Inconsequential News Quiz: Make bubbles edition
Play at home!
1) Police responding to a Thanksgiving Day domestic violence call in Barling (Sebastian County) said a 6-year-old swore them to secrecy before leading them to something his dad would probably have preferred to stay hidden. What, according to police, was it?
A) Leather-clad gimp in a wooden crate.
B) Ultra-deluxe DVD box set of “The Gilmore Girls.”
C) Candlelit shrine featuring a life-sized portrait of a shirtless Gov. Mike Beebe.
D) A water bong, a closet grow-room outfitted with florescent lights, and three marijuana plants — which, the boy allegedly told cops, “helps my dad to make bubbles.”
2) According to the same report, what did a family member shout as the boy was revealing the alleged secret to officers?
A) “I know somebody who’s gettin’ NOTHING from Santa!”
B) “Only Darwin can judge me!”
C) “So full of artless jealousy is guilt. It spills itself in fearing to be split!”
D) “Shut up! Shut the f**k up!”
3) During a recent appearance on NBC’s “Meet the Press,” Sen.-elect Tom Cotton reacted defensively after host Chuck Todd accused him of fear-mongering about a certain issue. What was the issue?
A) Cotton’s belief that if you play Taylor Swift’s 2008 album “Fearless” backwards, you’ll hear Obama saying, “Actually, I AM from Kenya! Suck it, haters!”
B) That the ATF will soon begin going door to door to confiscate all potato guns and T-shirt cannons.
C) That Middle Eastern terrorists will attempt to infiltrate the U.S. by slipping over the Mexican border.
D) How glaringly undemocratic it is that two Republican senators from Arkansas (population: 2.9 million) will soon be able to effectively cancel out the votes of both U.S. senators from California (population: 38.3 million).
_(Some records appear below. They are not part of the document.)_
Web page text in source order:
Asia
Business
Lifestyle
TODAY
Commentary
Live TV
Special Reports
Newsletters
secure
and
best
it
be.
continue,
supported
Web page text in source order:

4) According to a recent story in the New Yorker magazine, what is the sole display of affection allowed between a child of Jim Bob and Michelle Duggar and his/her significant other prior to being engaged to marry?
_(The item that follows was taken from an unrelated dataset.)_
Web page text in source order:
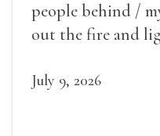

A) Poking each other from across the room with cane poles of 10-plus feet.
B) Side hugs.
C) Sharing a toilet (not at the same time, of course).
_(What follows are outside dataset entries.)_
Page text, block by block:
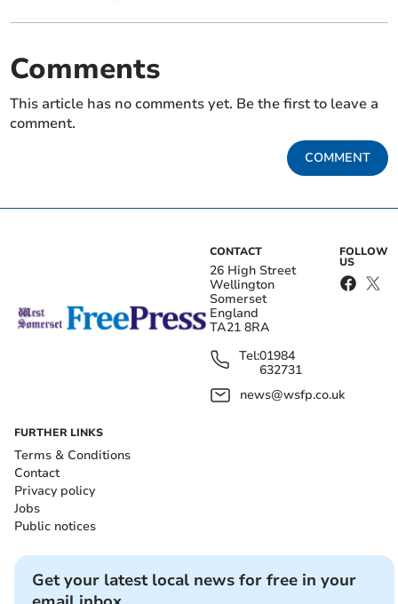
Comments
This article has no comments yet. Be the first to leave a
comment.
COMMENT
CONTACT
26 High Street
Wellington
Somerset
England
TA21 8RA
Tel:01984
632731
news@wsfp.co.uk
FOLLOW
US
FURTHER LINKS
Terms & Conditions
Contact
Privacy policy
Jobs
Public notices
Get your latest local news for free in your

D) Sniffing each others’ Bibles.
5) A millionaire who made his money in spill-proof pet bowls has announced plans to bring back something from Arkansas’s past that some might remember fondly. What is it?
A) Bionic clone of former University of Arkansas Athletic Director Frank Broyles.
B) All-You-Can-Fondle Lap Dance Nite at The Paper Moon.
C) The abandoned Dogpatch U.S.A. theme park near Harrison.
D) Sanity in government, via large doses of lithium in the State Capitol coffee pot.
6) The New York Times teamed up with Google just before Thanksgiving to decide which food was the most “distinct” dish in each state — that is: the dish that Arkansans searched for more often than the residents of any other state. According to Google, what was the most distinct dish for Arkansas?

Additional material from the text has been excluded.